Your task – Although the entries contain pictures, write out only their text, exactly as it stands.
○ ○ ○ ○
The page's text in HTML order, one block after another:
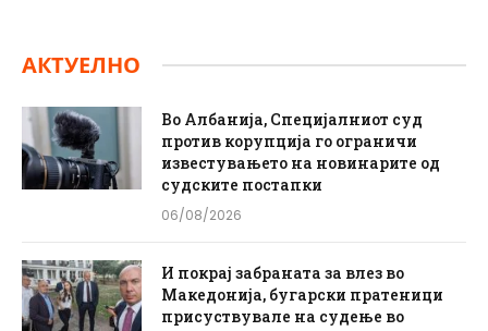
АКТУЕЛНО
Во Албанија, Специјалниот суд
против корупција го ограничи
известувањето на новинарите од
судските постапки
06/08/2026
И покрај забраната за влез во
Македонија, бугарски пратеници
присуствувале на судење во
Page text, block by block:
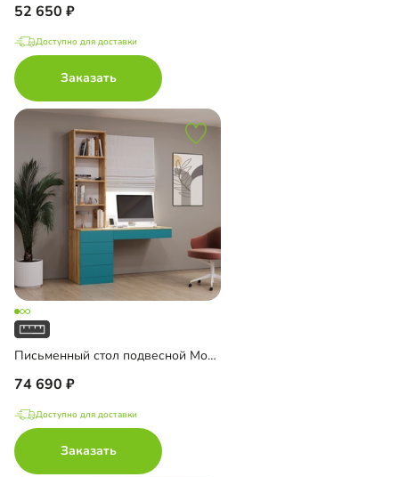
52 650
Доступно для доставки
Заказать
Письменный стол подвесной Мобаро-3
74 690
Доступно для доставки
Заказать
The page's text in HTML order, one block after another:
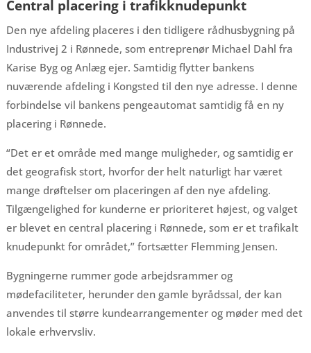
Central placering i trafikknudepunkt
Den nye afdeling placeres i den tidligere rådhusbygning på
Industrivej 2 i Rønnede, som entreprenør Michael Dahl fra
Karise Byg og Anlæg ejer. Samtidig flytter bankens
nuværende afdeling i Kongsted til den nye adresse. I denne
forbindelse vil bankens pengeautomat samtidig få en ny
placering i Rønnede.
“Det er et område med mange muligheder, og samtidig er
det geografisk stort, hvorfor der helt naturligt har været
mange drøftelser om placeringen af den nye afdeling.
Tilgængelighed for kunderne er prioriteret højest, og valget
er blevet en central placering i Rønnede, som er et trafikalt
knudepunkt for området,” fortsætter Flemming Jensen.
Bygningerne rummer gode arbejdsrammer og
mødefaciliteter, herunder den gamle byrådssal, der kan
anvendes til større kundearrangementer og møder med det
lokale erhvervsliv.
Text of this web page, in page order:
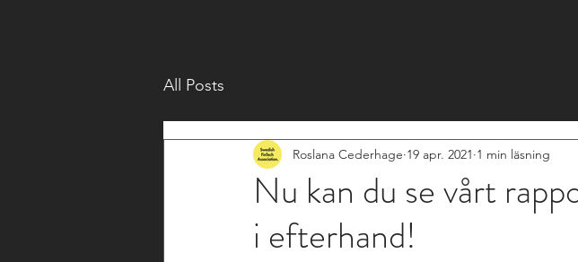
All Posts
Nu kan du se vårt
i efterhand!
Roslana Cederhage 19 apr. 2021 1 min läsning
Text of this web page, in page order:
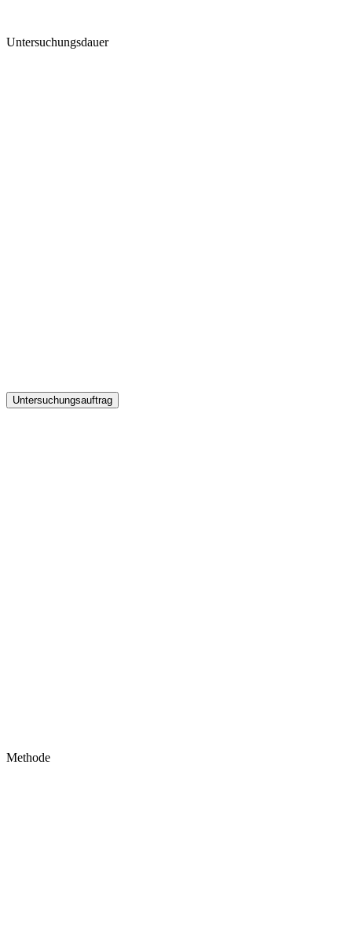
○ ○ ○ ○
Answer for the task –
The page's text in HTML order, one block after another:
АКТУЕЛНО
Во Албанија, Специјалниот суд
против корупција го ограничи
известувањето на новинарите од
судските постапки
06/08/2026
И покрај забраната за влез во
Македонија, бугарски пратеници
присуствувале на судење во
Page text, block by block:
52 650
Доступно для доставки
Заказать
Письменный стол подвесной Мобаро-3
74 690
Доступно для доставки
Заказать
The page's text in HTML order, one block after another:
Central placering i trafikknudepunkt
Den nye afdeling placeres i den tidligere rådhusbygning på
Industrivej 2 i Rønnede, som entreprenør Michael Dahl fra
Karise Byg og Anlæg ejer. Samtidig flytter bankens
nuværende afdeling i Kongsted til den nye adresse. I denne
forbindelse vil bankens pengeautomat samtidig få en ny
placering i Rønnede.
“Det er et område med mange muligheder, og samtidig er
det geografisk stort, hvorfor der helt naturligt har været
mange drøftelser om placeringen af den nye afdeling.
Tilgængelighed for kunderne er prioriteret højest, og valget
er blevet en central placering i Rønnede, som er et trafikalt
knudepunkt for området,” fortsætter Flemming Jensen.
Bygningerne rummer gode arbejdsrammer og
mødefaciliteter, herunder den gamle byrådssal, der kan
anvendes til større kundearrangementer og møder med det
lokale erhvervsliv.
Text of this web page, in page order:
All Posts
Nu kan du se vårt
i efterhand!
Roslana Cederhage 19 apr. 2021 1 min läsning
Text of this web page, in page order:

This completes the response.